Jazz, though, “has made some interesting arguments as part of their lawsuit,” said Sara W. Koblitz, a director at Hyman, Phelps & McNamara PC.

“One is the breadth of the statutory interpretation argument, which is, FDA lost on statutory interpretation under the Orphan Drug Act consistently in the last 10 years or so,” Koblitz said, highlighting the previous cases where the agency has been brought to court for being inconsistent with the implementation of the Orphan Drug Act.

“It seems like this is another place where FDA has a weakness, but they’re making a very broad argument saying that the same drug means the same drug and that there’s no way to break exclusivity based on clinical superiority,” she said.

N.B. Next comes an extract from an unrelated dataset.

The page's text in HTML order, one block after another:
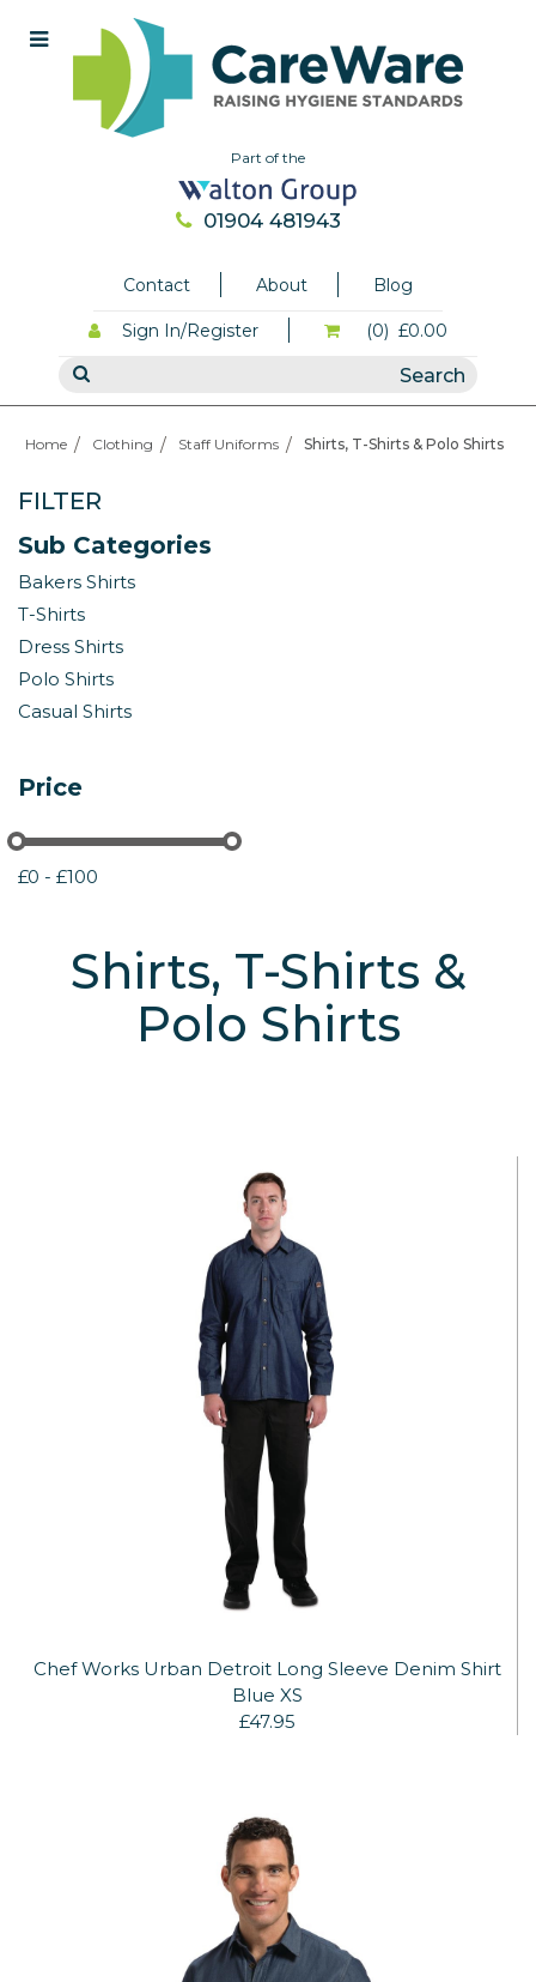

“There’s this presumption that clinical superiority can break orphan drug exclusivity—everybody’s operated under that since 1992. It would be really groundbreaking if their interpretation was adopted,” Koblitz said.

If the FDA ends up losing this case, “it’s really going to cut back a lot of what they can do with orphans—the carve outs and mechanisms,” said James Boiani, an attorney and member at Epstein Becker & Green, P.C. “This could knock out the clinical superiority pathway and ultimately strengthen orphan protection.”

A Chevron Case

The Supreme Court this term is weighing two cases, Loper Bright Enters. v. Raimondo and Relentless, Inc. v. Dep’t of Commerce, where the justices will determine whether to continue giving agencies Chevron deference for interpretations of ambiguous terms in their statutes. The high court’s decision is expected to have a major impact on agencies, but the outcome for the FDA could shake up how the agency defines a term.

“At worst,” the FDA wrote in a motion, “‘same drug’ is ambiguous and FDA’s interpretation should be upheld as reasonable.”

“To avoid Chevron, Jazz denies that Congress gave FDA interpretative authority,” the FDA wrote, but “‘a general conferral of rulemaking or adjudicative authority’ is always sufficient ‘to support Chevron deference for an exercise of that authority within the agency’s substantive field.’”

“This case is essentially Chevron step one, step two, by the book. If Chevron is overturned, it’s going to turn the analysis of this case on its head,” Koblitz said.

The case is Jazz Phamaceuticals, Inc v. Becerra, D.D.C., No. 1:23-cv-01819.